* _WHAT YOU ARE ASKED TO DO_
Please report every line in the entries that contains the string "been".

(DATA FOR REVIEW begins)

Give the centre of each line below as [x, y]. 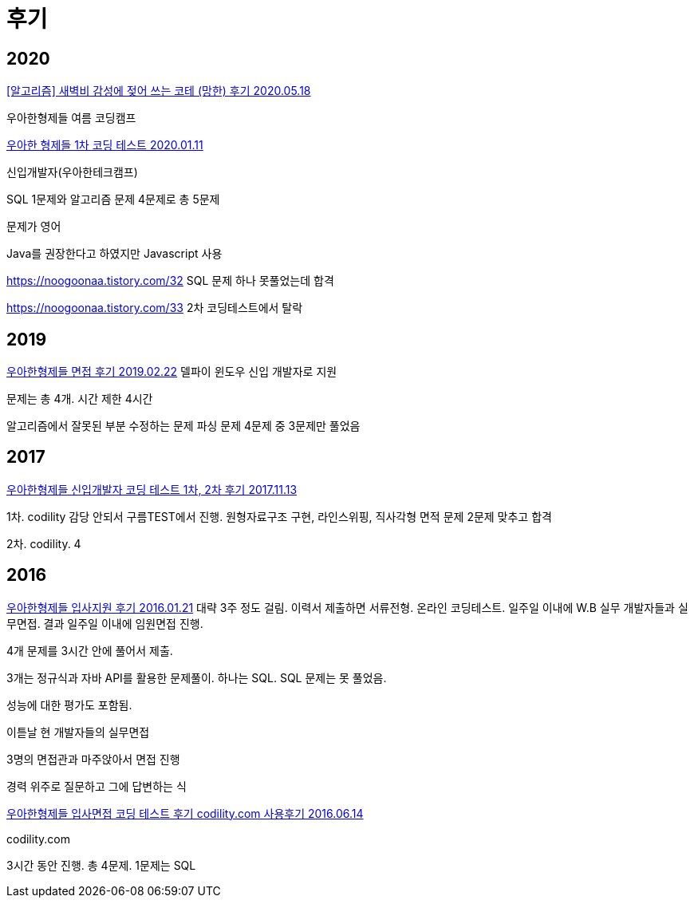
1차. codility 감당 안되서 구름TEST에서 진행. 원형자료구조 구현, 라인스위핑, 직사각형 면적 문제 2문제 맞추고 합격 [279, 516]
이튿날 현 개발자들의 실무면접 [78, 732]
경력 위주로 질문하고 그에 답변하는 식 [97, 786]
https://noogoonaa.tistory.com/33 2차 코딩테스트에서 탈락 [155, 308]
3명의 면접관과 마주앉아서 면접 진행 [93, 759]
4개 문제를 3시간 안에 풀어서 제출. [90, 650]
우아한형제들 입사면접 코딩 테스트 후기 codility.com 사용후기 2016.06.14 [185, 813]
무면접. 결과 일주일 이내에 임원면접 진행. [105, 623]
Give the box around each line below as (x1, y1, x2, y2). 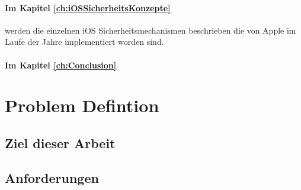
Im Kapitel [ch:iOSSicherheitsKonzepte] (5, 1, 171, 14)
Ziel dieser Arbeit (5, 133, 116, 152)
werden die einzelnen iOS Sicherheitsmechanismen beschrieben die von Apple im (5, 24, 296, 36)
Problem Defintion (5, 93, 159, 117)
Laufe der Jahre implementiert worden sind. (5, 35, 164, 48)
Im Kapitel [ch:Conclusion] (5, 58, 117, 71)
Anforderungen (5, 168, 99, 186)
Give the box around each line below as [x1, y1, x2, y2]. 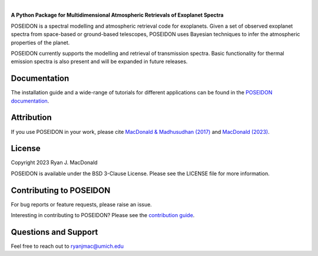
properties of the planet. [11, 39, 70, 46]
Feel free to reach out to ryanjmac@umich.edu [11, 242, 124, 250]
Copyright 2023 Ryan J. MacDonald [11, 159, 98, 166]
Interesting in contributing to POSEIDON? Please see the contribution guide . [11, 212, 195, 219]
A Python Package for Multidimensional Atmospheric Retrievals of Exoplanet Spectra [11, 12, 224, 19]
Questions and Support [11, 227, 98, 237]
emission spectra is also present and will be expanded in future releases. [11, 58, 188, 65]
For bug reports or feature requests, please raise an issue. [11, 201, 153, 208]
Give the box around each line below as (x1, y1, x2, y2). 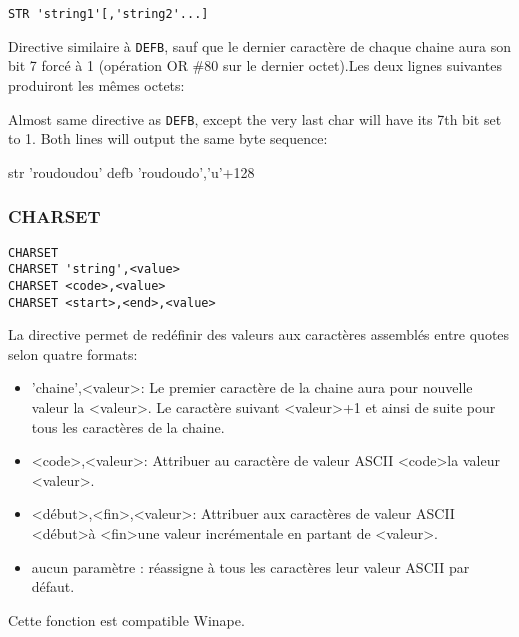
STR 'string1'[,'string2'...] (8, 7, 209, 21)
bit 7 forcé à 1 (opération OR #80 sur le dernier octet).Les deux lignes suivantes (8, 55, 503, 76)
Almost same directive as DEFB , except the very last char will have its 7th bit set (8, 108, 502, 129)
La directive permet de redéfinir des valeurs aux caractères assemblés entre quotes (8, 324, 510, 345)
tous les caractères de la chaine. (31, 416, 225, 437)
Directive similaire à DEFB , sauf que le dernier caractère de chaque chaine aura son (8, 35, 511, 56)
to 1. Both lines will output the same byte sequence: (8, 128, 328, 149)
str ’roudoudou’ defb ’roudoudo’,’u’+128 (8, 161, 255, 182)
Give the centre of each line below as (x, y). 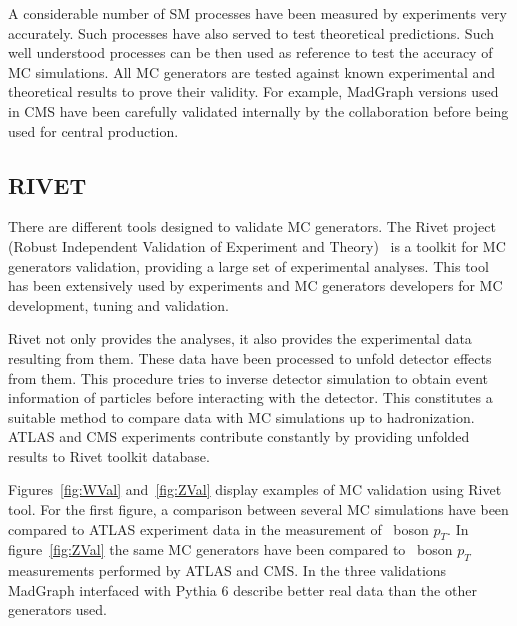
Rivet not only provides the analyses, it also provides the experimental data (240, 338)
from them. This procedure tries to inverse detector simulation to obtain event (248, 377)
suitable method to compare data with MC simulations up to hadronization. (241, 416)
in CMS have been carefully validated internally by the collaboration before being (258, 110)
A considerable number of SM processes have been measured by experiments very (257, 13)
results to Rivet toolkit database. (109, 455)
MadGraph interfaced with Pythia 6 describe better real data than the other (242, 589)
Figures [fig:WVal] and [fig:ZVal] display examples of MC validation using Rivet (255, 489)
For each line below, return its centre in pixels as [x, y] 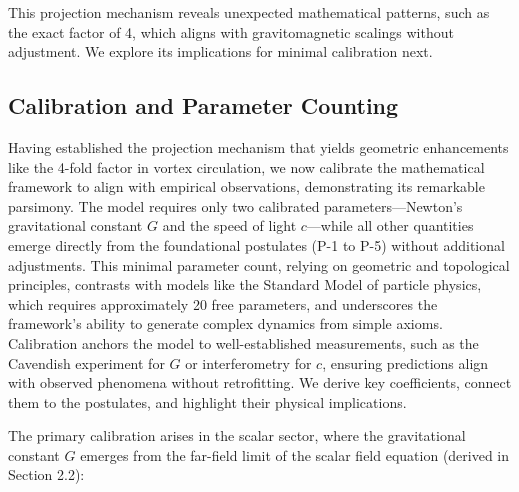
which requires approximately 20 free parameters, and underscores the [223, 303]
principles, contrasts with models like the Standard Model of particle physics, [245, 284]
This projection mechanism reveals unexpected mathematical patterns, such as [249, 12]
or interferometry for [248, 362]
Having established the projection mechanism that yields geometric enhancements [258, 146]
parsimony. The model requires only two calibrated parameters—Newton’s [235, 205]
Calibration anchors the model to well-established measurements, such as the [243, 342]
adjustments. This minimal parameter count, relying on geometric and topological [259, 264]

(DATA FOR REVIEW ends)

* _REPLY TO THE TASK_
in CMS have been carefully validated internally by the collaboration before being (258, 110)
A considerable number of SM processes have been measured by experiments very (257, 13)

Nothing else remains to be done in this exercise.